Consequently there was no scope for sickness pay, holiday pay, pensions or any of the other perks for which they had begun to agitate.

Thereafter a more subdued audience concentrated their attention on practical requests for laundry baskets, towel rails, adequate lighting, shelving and suchlike, and repairs to the potholes in
the driveway. Judy and I took the opportunity to distribute the UK Council of Nursing’s code of conduct, and asked the assembly to give its fourteen clauses their attention. Those
recommendations had as much impact as the concerns I had already voiced about keeping the home, our home, a happy and well-balanced environment for Stephen and the children alike.

5
Out of the Ashes

Despite the mayhem wrought in the home by outside intervention, Stephen rose like a phoenix, and by early December 1985 he was well enough to attempt short sorties to the
Department. At first I drove him there by car but, unless the weather was bad, he was soon wheeling himself in his chair over his usual route across the Backs, the only difference being that he was
accompanied by a nurse instead of a faithful student. All expeditions took longer than before, involving much careful preparation of the patient before setting out. Many essential accoutrements had
to be strung onto the back of the wheelchair, giving the whole contrivance an extraordinarily cumbersome appearance.
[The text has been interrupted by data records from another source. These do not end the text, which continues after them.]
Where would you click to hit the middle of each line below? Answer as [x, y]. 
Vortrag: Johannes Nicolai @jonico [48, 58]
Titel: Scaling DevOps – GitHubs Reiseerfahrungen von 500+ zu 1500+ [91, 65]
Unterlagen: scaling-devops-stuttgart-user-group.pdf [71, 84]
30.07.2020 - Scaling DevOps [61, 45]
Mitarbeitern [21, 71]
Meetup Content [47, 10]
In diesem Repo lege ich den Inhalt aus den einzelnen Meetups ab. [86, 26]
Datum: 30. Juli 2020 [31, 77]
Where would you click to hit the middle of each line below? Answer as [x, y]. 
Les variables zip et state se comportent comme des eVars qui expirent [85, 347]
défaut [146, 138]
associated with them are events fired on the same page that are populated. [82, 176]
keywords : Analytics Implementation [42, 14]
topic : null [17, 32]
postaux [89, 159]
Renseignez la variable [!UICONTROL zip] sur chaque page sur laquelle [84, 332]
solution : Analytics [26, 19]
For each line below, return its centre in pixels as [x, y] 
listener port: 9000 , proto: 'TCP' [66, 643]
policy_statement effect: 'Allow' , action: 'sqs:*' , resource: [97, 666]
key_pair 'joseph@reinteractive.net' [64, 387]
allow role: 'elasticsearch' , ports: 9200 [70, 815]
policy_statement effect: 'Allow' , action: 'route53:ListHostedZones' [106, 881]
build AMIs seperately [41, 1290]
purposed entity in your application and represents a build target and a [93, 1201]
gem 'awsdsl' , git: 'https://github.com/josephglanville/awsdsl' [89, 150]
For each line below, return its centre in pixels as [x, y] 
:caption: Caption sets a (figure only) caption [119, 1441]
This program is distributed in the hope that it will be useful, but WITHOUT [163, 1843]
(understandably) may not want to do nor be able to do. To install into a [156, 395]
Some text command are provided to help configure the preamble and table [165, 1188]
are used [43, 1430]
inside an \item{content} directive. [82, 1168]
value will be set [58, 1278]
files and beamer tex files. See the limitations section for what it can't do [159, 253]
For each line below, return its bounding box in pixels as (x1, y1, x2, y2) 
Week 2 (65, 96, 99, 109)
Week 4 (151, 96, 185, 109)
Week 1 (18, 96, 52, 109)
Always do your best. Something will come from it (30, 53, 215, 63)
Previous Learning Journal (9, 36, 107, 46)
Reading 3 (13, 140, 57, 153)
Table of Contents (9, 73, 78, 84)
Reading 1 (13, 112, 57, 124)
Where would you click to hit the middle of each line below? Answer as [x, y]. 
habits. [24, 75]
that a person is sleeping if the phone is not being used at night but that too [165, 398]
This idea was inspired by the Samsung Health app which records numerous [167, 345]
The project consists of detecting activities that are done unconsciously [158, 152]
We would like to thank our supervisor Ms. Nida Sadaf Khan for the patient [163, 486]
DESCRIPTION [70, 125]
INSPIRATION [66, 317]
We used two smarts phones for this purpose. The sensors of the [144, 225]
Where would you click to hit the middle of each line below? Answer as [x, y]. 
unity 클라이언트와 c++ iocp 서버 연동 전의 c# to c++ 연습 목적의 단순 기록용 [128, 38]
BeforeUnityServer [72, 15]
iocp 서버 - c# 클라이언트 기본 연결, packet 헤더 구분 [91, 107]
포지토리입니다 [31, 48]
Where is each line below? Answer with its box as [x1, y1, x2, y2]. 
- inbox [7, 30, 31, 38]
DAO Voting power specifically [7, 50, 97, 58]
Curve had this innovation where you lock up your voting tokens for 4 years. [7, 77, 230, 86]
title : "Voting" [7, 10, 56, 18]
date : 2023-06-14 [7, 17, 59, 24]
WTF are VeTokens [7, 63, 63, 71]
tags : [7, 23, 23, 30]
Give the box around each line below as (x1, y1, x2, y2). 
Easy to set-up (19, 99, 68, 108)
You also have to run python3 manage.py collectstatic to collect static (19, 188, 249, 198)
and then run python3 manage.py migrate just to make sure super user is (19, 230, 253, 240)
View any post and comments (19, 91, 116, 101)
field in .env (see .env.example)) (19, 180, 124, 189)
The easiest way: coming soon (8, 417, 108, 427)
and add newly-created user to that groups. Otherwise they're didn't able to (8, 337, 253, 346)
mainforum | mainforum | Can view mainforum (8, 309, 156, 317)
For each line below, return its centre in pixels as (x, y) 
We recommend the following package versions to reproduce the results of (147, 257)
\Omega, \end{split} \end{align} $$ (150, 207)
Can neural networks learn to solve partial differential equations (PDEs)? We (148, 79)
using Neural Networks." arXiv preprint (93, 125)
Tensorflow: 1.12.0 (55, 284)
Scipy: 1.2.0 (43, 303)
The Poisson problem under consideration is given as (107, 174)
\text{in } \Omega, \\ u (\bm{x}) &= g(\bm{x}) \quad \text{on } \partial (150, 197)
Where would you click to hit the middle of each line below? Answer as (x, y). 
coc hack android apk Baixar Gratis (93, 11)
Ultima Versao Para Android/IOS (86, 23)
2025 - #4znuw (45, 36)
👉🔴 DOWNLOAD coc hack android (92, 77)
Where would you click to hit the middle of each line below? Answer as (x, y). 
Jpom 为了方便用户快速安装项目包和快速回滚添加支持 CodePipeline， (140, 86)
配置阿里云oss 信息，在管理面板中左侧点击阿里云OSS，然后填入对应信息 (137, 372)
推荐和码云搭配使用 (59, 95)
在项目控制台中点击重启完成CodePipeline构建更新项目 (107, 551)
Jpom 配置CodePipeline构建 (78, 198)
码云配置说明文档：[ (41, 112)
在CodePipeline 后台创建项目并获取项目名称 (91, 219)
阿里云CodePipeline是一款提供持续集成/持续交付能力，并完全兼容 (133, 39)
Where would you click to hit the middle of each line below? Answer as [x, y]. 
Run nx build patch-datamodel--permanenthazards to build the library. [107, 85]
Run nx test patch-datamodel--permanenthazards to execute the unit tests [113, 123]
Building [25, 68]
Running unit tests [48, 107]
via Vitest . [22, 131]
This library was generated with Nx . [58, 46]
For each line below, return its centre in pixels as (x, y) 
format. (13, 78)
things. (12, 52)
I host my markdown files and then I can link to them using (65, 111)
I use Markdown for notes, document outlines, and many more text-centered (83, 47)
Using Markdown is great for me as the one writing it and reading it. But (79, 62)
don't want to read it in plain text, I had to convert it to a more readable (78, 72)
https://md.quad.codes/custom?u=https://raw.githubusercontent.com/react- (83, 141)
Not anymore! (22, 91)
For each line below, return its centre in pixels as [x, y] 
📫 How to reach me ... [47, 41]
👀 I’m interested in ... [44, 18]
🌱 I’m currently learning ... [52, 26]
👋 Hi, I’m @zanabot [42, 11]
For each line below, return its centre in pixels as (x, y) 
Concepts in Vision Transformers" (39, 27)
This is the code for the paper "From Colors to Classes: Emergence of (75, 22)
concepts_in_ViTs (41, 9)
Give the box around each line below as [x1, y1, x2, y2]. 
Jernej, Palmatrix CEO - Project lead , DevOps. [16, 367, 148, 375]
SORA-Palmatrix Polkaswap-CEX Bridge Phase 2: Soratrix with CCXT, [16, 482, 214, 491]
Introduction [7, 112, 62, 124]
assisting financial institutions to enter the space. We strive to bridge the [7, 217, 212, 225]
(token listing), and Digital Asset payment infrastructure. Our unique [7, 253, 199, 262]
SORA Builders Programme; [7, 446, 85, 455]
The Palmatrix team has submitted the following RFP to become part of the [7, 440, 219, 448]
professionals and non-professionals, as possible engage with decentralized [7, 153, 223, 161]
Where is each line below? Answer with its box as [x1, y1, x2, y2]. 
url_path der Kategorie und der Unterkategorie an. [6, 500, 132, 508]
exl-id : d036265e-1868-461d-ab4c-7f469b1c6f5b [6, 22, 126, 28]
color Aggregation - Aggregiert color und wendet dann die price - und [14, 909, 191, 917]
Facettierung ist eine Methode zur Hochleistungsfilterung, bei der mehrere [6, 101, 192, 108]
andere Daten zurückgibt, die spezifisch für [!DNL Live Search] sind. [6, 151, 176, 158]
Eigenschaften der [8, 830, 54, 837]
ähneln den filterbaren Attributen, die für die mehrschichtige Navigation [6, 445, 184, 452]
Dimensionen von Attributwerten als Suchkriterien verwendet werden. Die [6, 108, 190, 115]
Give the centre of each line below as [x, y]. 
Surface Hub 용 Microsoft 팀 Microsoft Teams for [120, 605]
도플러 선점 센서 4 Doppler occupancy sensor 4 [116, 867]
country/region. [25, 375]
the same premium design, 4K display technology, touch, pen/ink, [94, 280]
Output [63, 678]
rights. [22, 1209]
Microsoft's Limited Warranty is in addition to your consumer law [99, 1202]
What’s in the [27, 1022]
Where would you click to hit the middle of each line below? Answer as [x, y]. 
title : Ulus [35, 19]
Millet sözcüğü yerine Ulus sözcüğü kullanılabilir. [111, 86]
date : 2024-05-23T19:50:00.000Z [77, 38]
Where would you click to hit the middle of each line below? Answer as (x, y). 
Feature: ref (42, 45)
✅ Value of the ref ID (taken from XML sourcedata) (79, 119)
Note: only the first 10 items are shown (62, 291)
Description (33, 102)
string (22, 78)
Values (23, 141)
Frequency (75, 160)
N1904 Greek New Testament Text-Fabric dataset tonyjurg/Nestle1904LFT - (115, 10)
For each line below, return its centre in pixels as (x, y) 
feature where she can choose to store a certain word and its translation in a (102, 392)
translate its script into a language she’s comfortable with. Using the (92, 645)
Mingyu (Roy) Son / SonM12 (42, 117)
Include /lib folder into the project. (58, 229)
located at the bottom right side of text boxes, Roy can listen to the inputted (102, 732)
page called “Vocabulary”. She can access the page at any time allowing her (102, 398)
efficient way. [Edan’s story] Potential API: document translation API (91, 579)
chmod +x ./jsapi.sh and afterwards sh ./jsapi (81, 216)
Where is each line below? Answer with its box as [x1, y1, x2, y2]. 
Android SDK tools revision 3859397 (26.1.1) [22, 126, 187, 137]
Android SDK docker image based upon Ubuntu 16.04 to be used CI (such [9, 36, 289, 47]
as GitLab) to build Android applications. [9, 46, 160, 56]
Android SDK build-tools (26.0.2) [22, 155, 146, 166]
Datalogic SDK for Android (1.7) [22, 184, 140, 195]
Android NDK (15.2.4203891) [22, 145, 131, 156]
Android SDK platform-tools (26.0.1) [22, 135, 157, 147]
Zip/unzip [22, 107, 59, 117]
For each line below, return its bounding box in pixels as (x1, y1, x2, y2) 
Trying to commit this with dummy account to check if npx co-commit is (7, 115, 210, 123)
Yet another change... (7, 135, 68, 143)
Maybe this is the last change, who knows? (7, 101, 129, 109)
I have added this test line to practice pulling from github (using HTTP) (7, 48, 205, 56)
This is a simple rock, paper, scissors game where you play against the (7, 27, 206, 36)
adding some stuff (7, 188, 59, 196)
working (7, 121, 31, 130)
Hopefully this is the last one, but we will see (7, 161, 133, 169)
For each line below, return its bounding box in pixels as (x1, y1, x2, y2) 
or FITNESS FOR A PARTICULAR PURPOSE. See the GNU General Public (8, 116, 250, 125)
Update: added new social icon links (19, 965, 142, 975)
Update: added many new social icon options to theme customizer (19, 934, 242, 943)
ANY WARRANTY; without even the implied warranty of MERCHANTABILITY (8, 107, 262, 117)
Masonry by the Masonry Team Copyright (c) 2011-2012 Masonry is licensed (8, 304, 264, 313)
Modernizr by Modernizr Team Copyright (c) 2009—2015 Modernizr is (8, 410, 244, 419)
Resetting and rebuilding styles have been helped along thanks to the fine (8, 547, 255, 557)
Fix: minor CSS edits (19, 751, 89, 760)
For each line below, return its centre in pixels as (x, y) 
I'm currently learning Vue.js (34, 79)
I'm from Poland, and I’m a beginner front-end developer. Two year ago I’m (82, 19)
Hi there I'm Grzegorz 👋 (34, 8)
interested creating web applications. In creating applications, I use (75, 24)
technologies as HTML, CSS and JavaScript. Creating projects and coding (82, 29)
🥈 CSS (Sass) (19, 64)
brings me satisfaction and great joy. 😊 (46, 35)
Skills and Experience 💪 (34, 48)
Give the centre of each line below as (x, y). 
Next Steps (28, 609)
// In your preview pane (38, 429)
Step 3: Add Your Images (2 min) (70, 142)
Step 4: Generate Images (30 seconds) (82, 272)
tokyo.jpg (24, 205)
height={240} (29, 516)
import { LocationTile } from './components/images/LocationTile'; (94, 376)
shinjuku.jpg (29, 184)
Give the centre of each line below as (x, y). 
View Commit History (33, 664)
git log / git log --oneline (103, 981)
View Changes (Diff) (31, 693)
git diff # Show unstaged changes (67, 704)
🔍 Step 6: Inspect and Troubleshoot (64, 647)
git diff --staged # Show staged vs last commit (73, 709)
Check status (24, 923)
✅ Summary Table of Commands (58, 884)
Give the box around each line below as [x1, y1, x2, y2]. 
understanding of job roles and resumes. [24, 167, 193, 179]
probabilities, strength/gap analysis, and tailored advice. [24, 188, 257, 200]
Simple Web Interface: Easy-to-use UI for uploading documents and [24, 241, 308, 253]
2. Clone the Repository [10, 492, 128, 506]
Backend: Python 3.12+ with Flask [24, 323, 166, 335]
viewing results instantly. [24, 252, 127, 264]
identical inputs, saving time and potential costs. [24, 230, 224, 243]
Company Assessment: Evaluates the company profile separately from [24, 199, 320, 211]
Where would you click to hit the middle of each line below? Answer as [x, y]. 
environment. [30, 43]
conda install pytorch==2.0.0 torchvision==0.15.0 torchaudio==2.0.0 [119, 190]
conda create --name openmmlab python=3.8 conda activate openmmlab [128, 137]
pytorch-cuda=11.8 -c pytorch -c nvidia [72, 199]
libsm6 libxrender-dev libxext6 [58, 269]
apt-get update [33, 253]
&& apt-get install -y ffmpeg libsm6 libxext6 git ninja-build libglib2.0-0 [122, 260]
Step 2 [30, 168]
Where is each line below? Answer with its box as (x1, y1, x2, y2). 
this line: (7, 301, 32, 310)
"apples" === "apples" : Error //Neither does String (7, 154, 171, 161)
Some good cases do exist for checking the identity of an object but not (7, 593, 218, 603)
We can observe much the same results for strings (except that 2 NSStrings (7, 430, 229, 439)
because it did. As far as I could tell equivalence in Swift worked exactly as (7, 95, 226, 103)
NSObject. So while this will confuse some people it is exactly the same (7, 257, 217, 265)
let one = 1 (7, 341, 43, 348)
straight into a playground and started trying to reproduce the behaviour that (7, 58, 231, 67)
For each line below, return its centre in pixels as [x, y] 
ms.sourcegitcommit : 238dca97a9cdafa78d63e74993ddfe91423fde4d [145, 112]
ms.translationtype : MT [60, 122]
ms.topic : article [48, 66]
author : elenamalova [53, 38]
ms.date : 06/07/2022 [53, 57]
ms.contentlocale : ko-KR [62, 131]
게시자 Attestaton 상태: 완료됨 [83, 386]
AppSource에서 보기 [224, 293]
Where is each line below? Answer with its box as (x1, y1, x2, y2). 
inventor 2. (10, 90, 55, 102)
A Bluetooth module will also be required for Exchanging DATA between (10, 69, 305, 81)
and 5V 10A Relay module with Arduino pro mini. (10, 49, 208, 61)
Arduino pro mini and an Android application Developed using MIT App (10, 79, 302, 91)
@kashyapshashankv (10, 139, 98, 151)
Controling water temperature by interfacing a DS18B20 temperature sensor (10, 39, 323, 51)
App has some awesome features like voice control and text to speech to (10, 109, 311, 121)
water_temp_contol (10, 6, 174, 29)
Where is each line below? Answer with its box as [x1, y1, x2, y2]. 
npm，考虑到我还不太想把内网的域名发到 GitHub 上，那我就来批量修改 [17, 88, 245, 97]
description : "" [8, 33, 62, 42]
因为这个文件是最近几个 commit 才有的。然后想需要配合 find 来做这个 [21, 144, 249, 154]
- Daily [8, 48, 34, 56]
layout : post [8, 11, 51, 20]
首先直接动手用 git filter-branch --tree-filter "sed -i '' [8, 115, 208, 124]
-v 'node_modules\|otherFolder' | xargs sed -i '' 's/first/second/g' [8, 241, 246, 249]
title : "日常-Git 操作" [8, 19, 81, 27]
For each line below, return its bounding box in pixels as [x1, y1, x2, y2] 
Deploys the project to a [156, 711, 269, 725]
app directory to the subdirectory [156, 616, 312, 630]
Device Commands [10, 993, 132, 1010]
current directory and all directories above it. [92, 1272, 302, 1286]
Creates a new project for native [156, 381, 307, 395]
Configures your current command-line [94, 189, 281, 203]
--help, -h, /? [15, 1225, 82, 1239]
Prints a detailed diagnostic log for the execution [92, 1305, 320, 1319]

Lumbering and festooned with eccentric appliances, rather like a tinker’s
cart, the chair dwarfed its occupant who, small and wasted, drove it fearlessly into battle to reassert his sovereignty over his intellectual domain.

It was unwise to dwell for too long on the Stephen’s vulnerability, though it was difficult not to fall into the snare of sentimental overprotection: many had fallen into that trap. Some
of us had striven to achieve a balance between a deep concern for the minimal, evanescent, physical presence and a somewhat mischievous irreverence for the immense psychological and intellectual
power. This delicate balance, so essential to a healthy family life where no one person should claim to be more important than anyone else, had become impossible to maintain. At best, it entailed
nerve-racking attention to every detail of Stephen’s care, yet a healthy scepticism at some of his more outlandish and outrageous pronouncements. On a Sunday evening, for instance, Jonathan
would bring in the usual takeaway curry. Though neurotic and mistrustful of the ingredients of my carefully prepared, guaranteed gluten-free home cooking, Stephen would on Sundays consume a huge
plateful of curry with gusto, with never a thought as to the ingredients. The children and I considered this glaring inconsistency fair game for a little gentle teasing.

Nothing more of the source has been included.